Speaking at Government Buildings on Wednesday, Mr Fanning said the principles “for the first time, clearly articulate standards for the State and its lawyers in the conduct of legal proceedings”.
The principles, he stressed, are “not intended to radically change how the State conducts litigation”. Many, he said, are already applied on a daily basis by officials and lawyers managing litigation on the State’s behalf.
Litigation is expensive and time-consuming for all involved, including the State, he said. To that end, the principles explain the State will take steps to avoid, prevent and limit the scope of legal proceedings, a policy “clearly consistent” with the policy intent under the Mediation Act 2017.

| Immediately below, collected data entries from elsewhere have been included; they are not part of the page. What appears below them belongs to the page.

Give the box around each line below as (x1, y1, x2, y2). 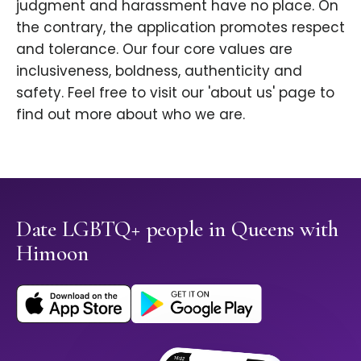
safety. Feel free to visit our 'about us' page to (16, 83, 334, 103)
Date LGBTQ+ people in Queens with (16, 215, 338, 243)
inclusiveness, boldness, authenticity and (16, 61, 302, 81)
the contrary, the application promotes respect (16, 18, 345, 38)
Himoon (16, 239, 89, 268)
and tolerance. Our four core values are (16, 39, 293, 60)
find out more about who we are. (16, 105, 245, 125)
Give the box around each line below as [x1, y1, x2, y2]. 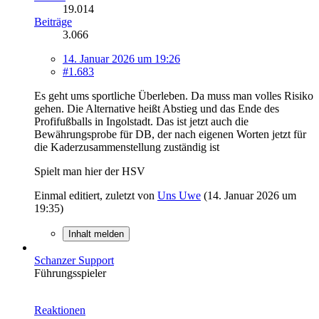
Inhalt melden [68, 228, 124, 239]
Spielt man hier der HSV [34, 164, 145, 177]
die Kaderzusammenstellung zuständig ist [34, 140, 219, 153]
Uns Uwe [157, 189, 201, 202]
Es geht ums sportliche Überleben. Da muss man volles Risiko [34, 89, 313, 102]
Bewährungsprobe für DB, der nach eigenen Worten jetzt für [34, 127, 306, 140]
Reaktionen [34, 303, 85, 316]
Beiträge [34, 15, 72, 28]
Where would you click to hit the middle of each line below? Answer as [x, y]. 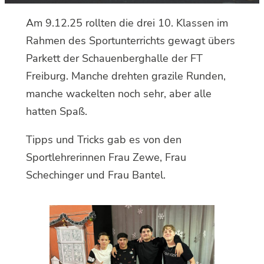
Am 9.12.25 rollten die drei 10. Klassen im [127, 23]
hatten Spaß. [58, 111]
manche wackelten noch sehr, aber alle [119, 94]
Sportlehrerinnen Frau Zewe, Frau [106, 157]
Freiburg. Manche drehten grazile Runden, [126, 76]
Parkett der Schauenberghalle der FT [114, 58]
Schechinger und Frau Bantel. [96, 175]
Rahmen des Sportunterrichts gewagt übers [131, 41]
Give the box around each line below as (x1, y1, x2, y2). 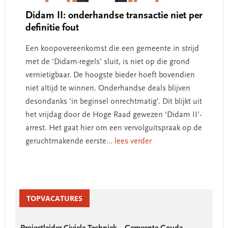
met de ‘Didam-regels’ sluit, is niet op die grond (25, 58, 190, 66)
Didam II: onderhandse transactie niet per (25, 11, 203, 21)
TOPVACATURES (26, 193, 82, 203)
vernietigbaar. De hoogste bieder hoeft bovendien (25, 71, 195, 79)
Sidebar (4, 193, 39, 204)
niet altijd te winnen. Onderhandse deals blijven (25, 84, 190, 93)
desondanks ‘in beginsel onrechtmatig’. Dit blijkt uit (25, 98, 202, 106)
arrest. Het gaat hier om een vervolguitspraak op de (25, 124, 202, 132)
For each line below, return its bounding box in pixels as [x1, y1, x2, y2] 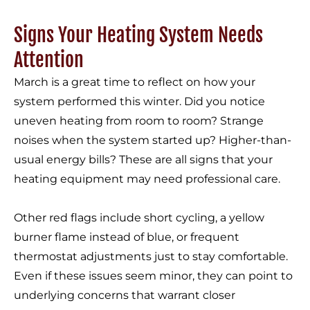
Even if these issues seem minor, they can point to [14, 269, 293, 283]
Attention [14, 48, 84, 73]
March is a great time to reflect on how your [14, 75, 255, 89]
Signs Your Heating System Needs [14, 23, 263, 48]
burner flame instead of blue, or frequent [14, 230, 239, 244]
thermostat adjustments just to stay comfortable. [14, 250, 288, 264]
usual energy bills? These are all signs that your [14, 153, 273, 167]
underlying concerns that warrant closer [14, 289, 235, 302]
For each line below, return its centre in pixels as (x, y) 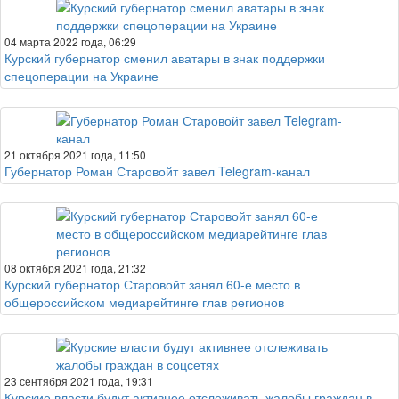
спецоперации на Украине (81, 76)
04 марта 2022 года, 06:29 (70, 41)
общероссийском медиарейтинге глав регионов (144, 302)
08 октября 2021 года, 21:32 (75, 268)
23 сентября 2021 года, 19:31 (79, 381)
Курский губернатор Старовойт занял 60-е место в (152, 284)
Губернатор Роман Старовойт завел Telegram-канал (157, 171)
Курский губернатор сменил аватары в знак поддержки (165, 58)
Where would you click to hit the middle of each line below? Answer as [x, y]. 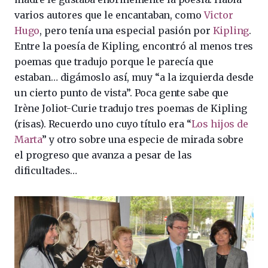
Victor [218, 15]
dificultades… [46, 170]
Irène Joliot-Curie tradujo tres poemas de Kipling [131, 108]
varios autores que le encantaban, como [109, 15]
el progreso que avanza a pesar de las [103, 155]
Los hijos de [220, 124]
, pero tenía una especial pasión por [126, 30]
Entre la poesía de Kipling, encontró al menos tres [134, 46]
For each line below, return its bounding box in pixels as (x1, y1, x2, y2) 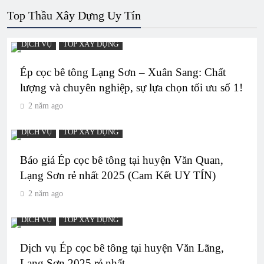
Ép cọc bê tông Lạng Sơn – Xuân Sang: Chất (20, 65, 226, 78)
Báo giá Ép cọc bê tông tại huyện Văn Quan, (20, 153, 223, 166)
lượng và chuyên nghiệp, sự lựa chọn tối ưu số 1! (20, 81, 243, 94)
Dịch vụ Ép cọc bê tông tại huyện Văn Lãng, (20, 241, 224, 254)
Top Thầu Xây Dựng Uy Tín (7, 8, 141, 22)
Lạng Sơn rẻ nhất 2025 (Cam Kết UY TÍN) (20, 169, 216, 181)
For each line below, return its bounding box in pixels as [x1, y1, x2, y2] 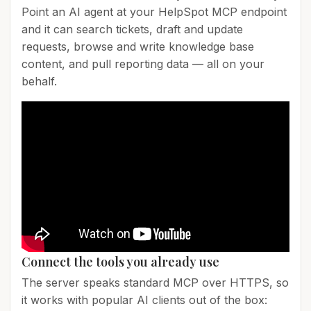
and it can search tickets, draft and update [22, 22, 243, 36]
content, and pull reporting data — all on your [22, 57, 264, 71]
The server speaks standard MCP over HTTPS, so [22, 276, 289, 290]
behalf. [22, 74, 57, 88]
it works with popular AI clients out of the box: [22, 293, 267, 308]
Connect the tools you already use [22, 253, 219, 271]
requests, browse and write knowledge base [22, 40, 254, 53]
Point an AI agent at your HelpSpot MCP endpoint [22, 5, 287, 19]
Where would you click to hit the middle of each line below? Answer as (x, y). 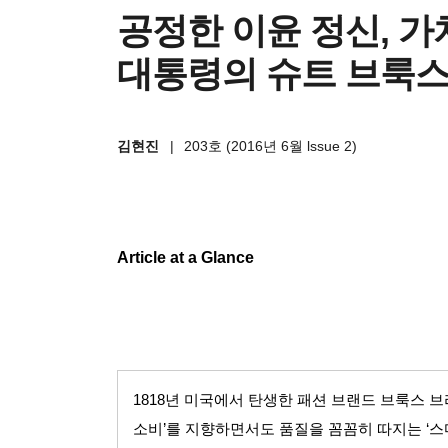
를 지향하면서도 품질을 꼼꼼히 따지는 (294, 428)
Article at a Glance (185, 257)
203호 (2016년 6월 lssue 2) (271, 145)
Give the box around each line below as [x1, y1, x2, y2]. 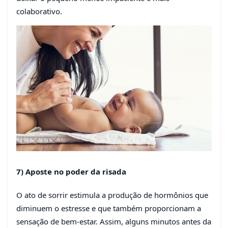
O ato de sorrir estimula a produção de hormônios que [16, 189, 208, 200]
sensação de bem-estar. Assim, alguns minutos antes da [16, 216, 211, 226]
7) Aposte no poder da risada [16, 166, 126, 177]
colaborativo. [16, 6, 62, 17]
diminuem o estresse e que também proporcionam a [16, 203, 201, 213]
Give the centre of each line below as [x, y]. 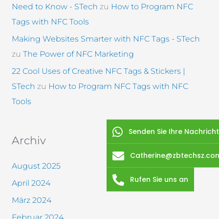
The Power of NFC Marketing [78, 54]
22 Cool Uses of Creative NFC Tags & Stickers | [98, 71]
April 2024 [31, 183]
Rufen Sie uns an [159, 179]
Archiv [29, 141]
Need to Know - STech [55, 6]
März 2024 [31, 200]
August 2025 [36, 166]
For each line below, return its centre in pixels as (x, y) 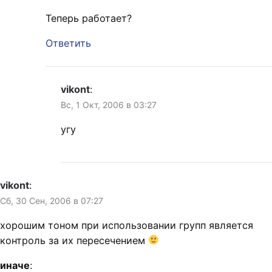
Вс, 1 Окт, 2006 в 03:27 (109, 104)
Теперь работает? (89, 18)
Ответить (68, 43)
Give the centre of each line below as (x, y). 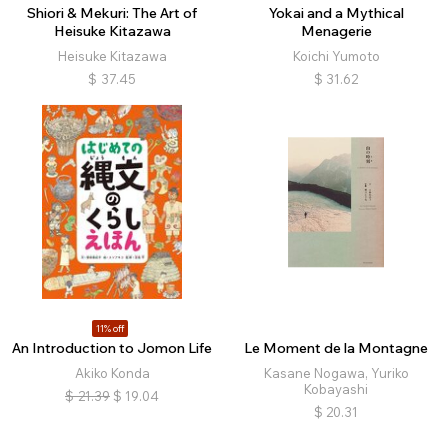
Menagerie (336, 31)
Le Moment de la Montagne (336, 348)
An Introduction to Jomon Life (112, 348)
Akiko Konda (112, 373)
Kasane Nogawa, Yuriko (336, 373)
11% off (109, 329)
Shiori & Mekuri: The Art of (112, 13)
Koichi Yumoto (336, 56)
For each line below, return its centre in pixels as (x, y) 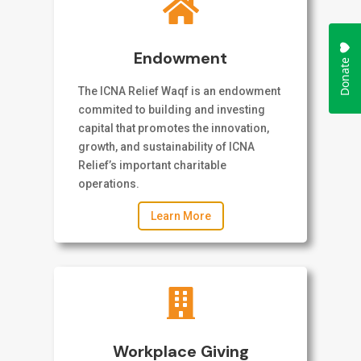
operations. (109, 184)
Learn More (180, 216)
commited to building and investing (172, 110)
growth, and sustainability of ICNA (167, 147)
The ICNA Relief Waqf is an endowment (180, 91)
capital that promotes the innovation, (174, 129)
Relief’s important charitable (153, 166)
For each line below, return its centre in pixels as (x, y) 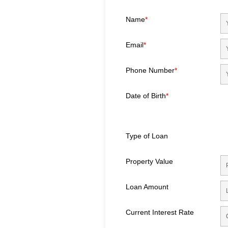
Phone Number (150, 70)
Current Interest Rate (160, 212)
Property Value (149, 162)
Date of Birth (146, 96)
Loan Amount (147, 187)
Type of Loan (147, 136)
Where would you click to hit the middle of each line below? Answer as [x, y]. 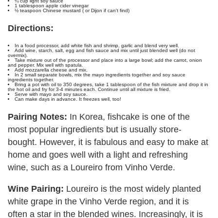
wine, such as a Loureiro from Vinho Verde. [91, 168]
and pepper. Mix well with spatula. [45, 65]
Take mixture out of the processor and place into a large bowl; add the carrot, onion [108, 60]
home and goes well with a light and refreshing [98, 155]
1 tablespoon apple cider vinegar [52, 6]
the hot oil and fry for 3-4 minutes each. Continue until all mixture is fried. [89, 90]
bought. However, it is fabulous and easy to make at [108, 142]
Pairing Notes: [37, 117]
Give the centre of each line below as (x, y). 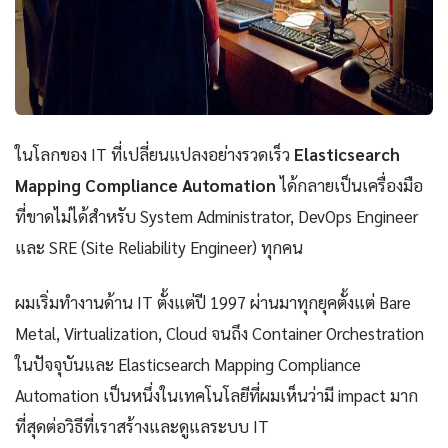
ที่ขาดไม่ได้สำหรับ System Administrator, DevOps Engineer (216, 216)
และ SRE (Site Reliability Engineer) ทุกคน (159, 247)
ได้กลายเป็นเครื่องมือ (349, 185)
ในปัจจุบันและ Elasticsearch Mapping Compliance (188, 364)
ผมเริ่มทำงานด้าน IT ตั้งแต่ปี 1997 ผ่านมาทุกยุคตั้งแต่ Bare (213, 302)
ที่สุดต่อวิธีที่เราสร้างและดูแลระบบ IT (142, 426)
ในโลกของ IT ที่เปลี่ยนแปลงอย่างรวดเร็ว (154, 154)
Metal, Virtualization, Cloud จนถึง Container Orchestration (219, 333)
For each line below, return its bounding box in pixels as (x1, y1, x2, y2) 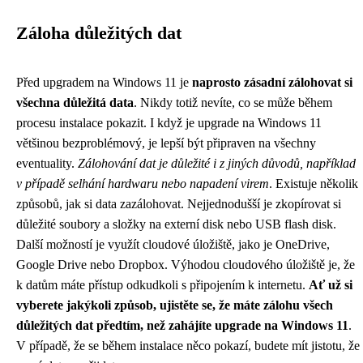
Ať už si (309, 278, 352, 292)
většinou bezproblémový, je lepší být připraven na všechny (16, 136, 316, 150)
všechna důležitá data (16, 96, 134, 109)
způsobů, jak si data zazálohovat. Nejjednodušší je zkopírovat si (16, 197, 341, 211)
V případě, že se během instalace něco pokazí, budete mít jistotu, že (16, 339, 360, 352)
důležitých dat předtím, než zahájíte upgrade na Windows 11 (16, 318, 348, 332)
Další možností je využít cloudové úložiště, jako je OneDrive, (16, 237, 330, 251)
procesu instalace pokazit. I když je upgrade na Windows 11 (16, 116, 322, 130)
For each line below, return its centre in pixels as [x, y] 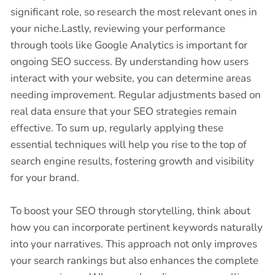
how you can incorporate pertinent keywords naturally [137, 227]
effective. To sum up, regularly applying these [117, 128]
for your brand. [45, 178]
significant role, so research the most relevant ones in [134, 12]
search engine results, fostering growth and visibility [132, 161]
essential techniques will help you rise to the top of [129, 145]
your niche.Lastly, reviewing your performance [118, 29]
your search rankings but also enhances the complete [134, 261]
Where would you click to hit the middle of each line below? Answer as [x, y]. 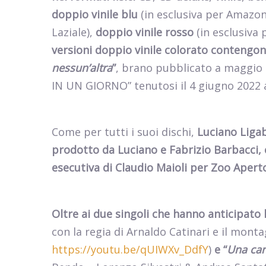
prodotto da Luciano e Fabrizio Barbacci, [158, 150]
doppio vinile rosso [145, 32]
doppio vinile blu [95, 15]
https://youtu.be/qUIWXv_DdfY [130, 250]
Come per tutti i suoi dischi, [123, 132]
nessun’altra [82, 68]
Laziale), [74, 32]
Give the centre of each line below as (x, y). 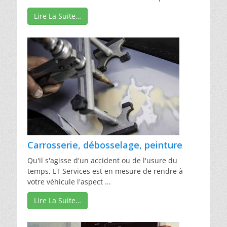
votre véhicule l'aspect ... (69, 181)
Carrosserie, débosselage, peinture (105, 145)
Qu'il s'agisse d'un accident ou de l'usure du (102, 160)
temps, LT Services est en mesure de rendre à (105, 171)
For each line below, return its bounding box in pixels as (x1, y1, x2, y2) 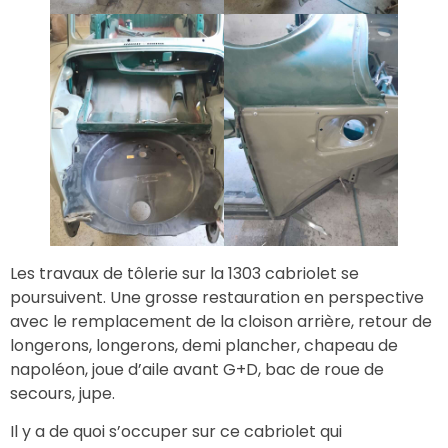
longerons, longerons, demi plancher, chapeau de (10, 333, 398, 357)
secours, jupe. (10, 381, 115, 405)
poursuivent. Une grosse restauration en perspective (10, 285, 424, 309)
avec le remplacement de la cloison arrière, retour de (10, 309, 432, 333)
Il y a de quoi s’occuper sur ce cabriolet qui (10, 420, 342, 444)
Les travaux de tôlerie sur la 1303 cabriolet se (10, 261, 359, 285)
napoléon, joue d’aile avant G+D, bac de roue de (10, 357, 384, 381)
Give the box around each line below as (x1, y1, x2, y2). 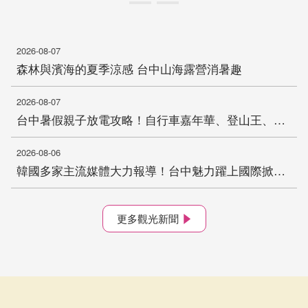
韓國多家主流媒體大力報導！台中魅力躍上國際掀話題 (274, 162, 285, 179)
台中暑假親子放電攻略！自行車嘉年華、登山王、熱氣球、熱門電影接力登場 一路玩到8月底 (274, 111, 285, 129)
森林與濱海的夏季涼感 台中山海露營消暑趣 (16, 60, 242, 78)
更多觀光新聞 (116, 211, 179, 226)
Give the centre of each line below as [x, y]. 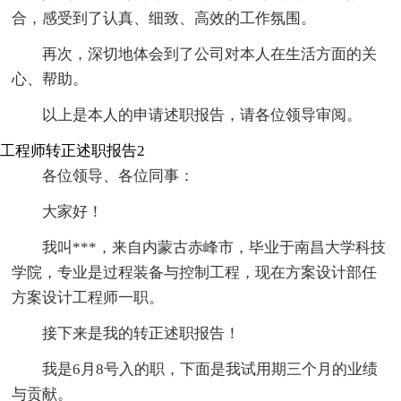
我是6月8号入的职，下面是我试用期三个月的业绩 [210, 370]
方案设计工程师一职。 [88, 298]
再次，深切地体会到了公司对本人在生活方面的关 [210, 55]
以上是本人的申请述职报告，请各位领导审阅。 [202, 115]
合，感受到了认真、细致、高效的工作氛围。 [164, 19]
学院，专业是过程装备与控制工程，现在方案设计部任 [195, 273]
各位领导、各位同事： [119, 176]
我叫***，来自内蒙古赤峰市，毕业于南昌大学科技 [214, 248]
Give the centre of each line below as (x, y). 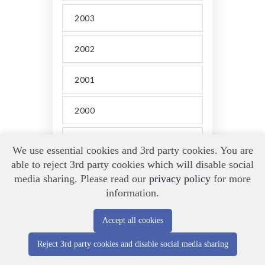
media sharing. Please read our (82, 179)
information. (132, 193)
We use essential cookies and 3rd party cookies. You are (132, 150)
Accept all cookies (132, 220)
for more (231, 179)
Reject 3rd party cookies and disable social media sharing (132, 244)
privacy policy (180, 179)
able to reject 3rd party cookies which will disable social (132, 164)
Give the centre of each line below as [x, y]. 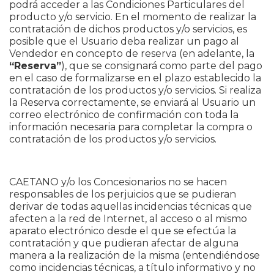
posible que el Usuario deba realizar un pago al [124, 41]
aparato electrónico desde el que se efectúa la [123, 231]
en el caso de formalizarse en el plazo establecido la [135, 78]
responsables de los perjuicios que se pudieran [123, 194]
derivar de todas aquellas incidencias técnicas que [131, 206]
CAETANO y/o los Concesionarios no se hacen [118, 182]
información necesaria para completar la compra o [131, 127]
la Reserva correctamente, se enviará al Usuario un [132, 102]
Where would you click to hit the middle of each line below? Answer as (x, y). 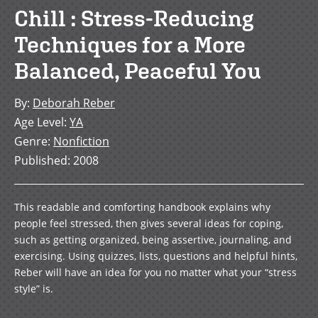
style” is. (34, 289)
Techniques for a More (130, 44)
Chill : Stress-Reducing (134, 18)
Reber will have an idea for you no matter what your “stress (155, 273)
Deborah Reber (74, 103)
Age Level (39, 122)
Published (41, 160)
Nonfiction (81, 141)
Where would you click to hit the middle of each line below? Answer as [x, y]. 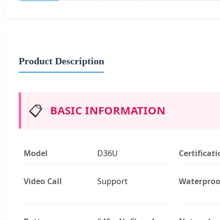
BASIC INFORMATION [108, 110]
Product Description [61, 61]
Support [112, 181]
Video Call [43, 181]
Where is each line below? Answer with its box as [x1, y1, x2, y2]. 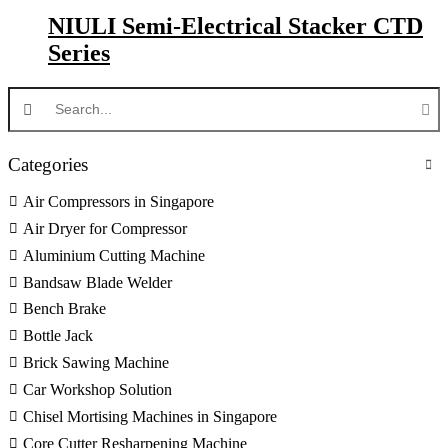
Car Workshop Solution [23, 380, 172, 398]
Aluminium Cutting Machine [23, 246, 205, 264]
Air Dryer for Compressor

That means greater emphasis on earlier engagement to try to avoid unnecessary litigation, he said.
The State should take steps to resolve disputes between public bodies outside court and clear channels of communication between officials that will facilitate discussion between public bodies, which is likely to play an important role in avoiding such disputes, he outlined.
There are, he noted, independent bodies and agencies who conduct litigation outside of central government, and a public body has a statutory right to appeal against a decision of an independent authority. While different considerations may apply in such cases, there will be cases where litigation between State entities should be avoided and other means of dispute resolution found.
The principles, the Attorney General said, are best described as “a codification and public statement of existing best practice and will serve at least three important functions”.
Firstly, by clarifying and explaining existing best practice, they will assist Government department officials and lawyers in upholding the high standards already expected of the State, he said.
Secondly, he outlined, they will help explain the State’s approach to litigation and foster a better understanding of how the State serves the public interest when litigating.
Thirdly, although the principles apply only to bodies answerable to the Government, the articulation of standards the Government seeks to uphold in litigation sets an example and demonstrates best practice to others.
Mr Fanning said the principles do not prevent the State, in an appropriate case, contesting litigation, appealing a decision, settling cases with or without admissions of liability, asserting legal professional privilege and applying for recovery of State costs.
Where litigation is pursued, the range of issues in dispute should be kept as narrow as possible, he said. The State should not require an applicant to prove a matter which the State knows to be true or which the applicant is likely to succeed in proving at trial. That would assist the court in deciding the case and minimise the costs.
Where the State finds itself defending multiple claims, it should assist in the identification of appropriate lead cases to facilitate the efficient and effective administration of justice, he added.